Government lawyers had defended the Labor Department's interpretation twice in the U.S. Court of Appeals for the Ninth Circuit and in the company's first round in the Supreme Court in 2016. The absence of the Justice Department, on behalf of labor regulators, left the high court in the dark.

Former Labor Department Solicitor M. Patricia Smith, now senior counsel at the National Employment Law Project, said, “To me, they clearly did not want to defend their position now.”

The Justice Department declined to comment on why it was not participating in Encino Motorcars' latest trip to the Supreme Court. A spokesperson pointed to the Jan. 5 bulletin by the Labor Department.

The Justice Department's solicitor general, Smith said, often files in cases where it is concerned that a decision will have wider implications beyond the facts of the case in front of the court.

The original Encino case involving the service advisers also asked what Chevron required in order to give deference to an agency's changed position, she said. The answer would have affected “a whole swath of executive agencies,” Smith said.

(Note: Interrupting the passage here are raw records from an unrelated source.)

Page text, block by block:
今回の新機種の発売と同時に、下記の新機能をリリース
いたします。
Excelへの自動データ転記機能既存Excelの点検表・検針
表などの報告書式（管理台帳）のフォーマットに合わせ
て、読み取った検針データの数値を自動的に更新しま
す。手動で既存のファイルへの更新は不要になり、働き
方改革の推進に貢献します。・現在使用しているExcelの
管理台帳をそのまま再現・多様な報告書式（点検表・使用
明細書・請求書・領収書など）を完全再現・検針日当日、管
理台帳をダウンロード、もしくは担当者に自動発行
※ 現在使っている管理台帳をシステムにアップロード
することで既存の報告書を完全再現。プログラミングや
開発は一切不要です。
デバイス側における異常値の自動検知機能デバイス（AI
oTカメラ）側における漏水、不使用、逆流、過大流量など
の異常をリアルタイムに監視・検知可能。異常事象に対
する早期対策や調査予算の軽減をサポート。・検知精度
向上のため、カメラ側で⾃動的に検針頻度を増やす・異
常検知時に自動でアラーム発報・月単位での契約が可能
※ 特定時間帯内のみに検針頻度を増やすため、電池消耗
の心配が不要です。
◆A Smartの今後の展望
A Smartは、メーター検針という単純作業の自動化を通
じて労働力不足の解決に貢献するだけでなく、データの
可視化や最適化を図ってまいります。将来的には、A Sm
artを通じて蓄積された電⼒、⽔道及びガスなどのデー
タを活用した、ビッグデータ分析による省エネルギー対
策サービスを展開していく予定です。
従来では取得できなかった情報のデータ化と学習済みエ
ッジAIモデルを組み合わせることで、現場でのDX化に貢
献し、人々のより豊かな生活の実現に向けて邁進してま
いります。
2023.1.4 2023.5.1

But after the justices, ruling 6-2, sent Encino back to the Ninth Circuit with instructions to consider the statutory question without deference to the agency, the case became more narrowly focused, she said. The Ninth Circuit, based on the statute's text and legislative history, concluded again that service advisers are not exempt from overtime pay and set the stage for Encino's return to the Supreme Court.

The government, Smith said, could have told the high court what it had argued several times before: Under the statute, these service advisers are not exempt, or the government could have said it had changed its position.

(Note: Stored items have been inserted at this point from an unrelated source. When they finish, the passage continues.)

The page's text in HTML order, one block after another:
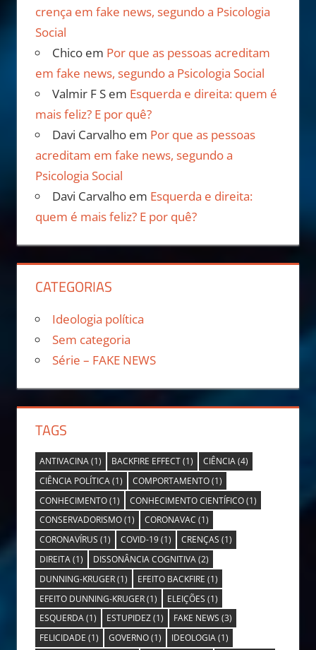
crença em fake news, segundo a Psicologia
Social
Chicoem Por que as pessoas acreditam
em fake news, segundo a Psicologia Social
Valmir F Sem Esquerda e direita: quem é
mais feliz? E por quê?
Davi Carvalhoem Por que as pessoas
acreditam em fake news, segundo a
Psicologia Social
Davi Carvalhoem Esquerda e direita:
quem é mais feliz? E por quê?
CATEGORIAS
Ideologia política
Sem categoria
Série – FAKE NEWS
TAGS
ANTIVACINA(1) BACKFIRE EFFECT(1) CIÊNCIA(4)
CIÊNCIA POLÍTICA(1) COMPORTAMENTO(1)
CONHECIMENTO(1) CONHECIMENTO CIENTÍFICO(1)
CONSERVADORISMO(1) CORONAVAC (1)
CORONAVÍRUS (1) COVID-19(1) CRENÇAS (1)
DIREITA(1) DISSONÂNCIA COGNITIVA(2)
DUNNING-KRUGER(1) EFEITO BACKFIRE (1)
EFEITO DUNNING-KRUGER(1) ELEIÇÕES (1)
ESQUERDA(1) ESTUPIDEZ(1) FAKE NEWS (3)
FELICIDADE (1) GOVERNO(1) IDEOLOGIA(1)
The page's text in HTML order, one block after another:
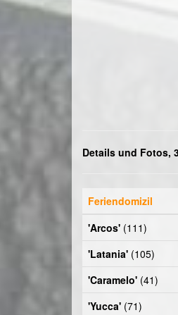
Details und Fotos,
Feriendomizil
'Arcos' (111)
'Latania' (105)
'Caramelo' (41)
'Yucca' (71)
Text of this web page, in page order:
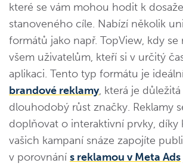
které se vám mohou hodit k
stanoveného cíle. Nabízí několik
formátů jako např. TopView, kdy se
všem uživatelům, kteří si v určitý
aplikaci. Tento typ formátu je
brandové reklamy, která je
dlouhodobý růst značky. Reklamy
doplňovat o interaktivní prvky, díky
vašich kampaní snáze zapojíte
v porovnání s reklamou v Meta Ads
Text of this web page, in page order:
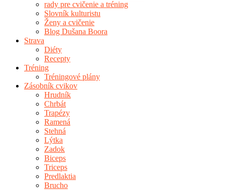
rady pre cvičenie a tréning
Slovník kulturistu
Ženy a cvičenie
Blog Dušana Boora
Strava
Diéty
Recepty
Tréning
Tréningové plány
Zásobník cvikov
Hrudník
Chrbát
Trapézy
Ramená
Stehná
Lýtka
Zadok
Biceps
Triceps
Predlaktia
Brucho

“But the solicitor general's office does not like to change positions, although this solicitor general has done it on more than one occasion,” Smith said. “It's very possible for such a narrow issue, they didn't want to change positions in the Supreme Court but didn't want to defend the rule, so they just said nothing.”

The Justice Department's solicitor general's office, under the leadership of Noel Francisco, has adopted new litigation positions in several cases, including in an unrelated labor dispute about the lawfulness of arbitration agreements in employment contracts that bar class actions. The department's switch in a voter-registration case drew questions last week from Justice Sonia Sotomayor.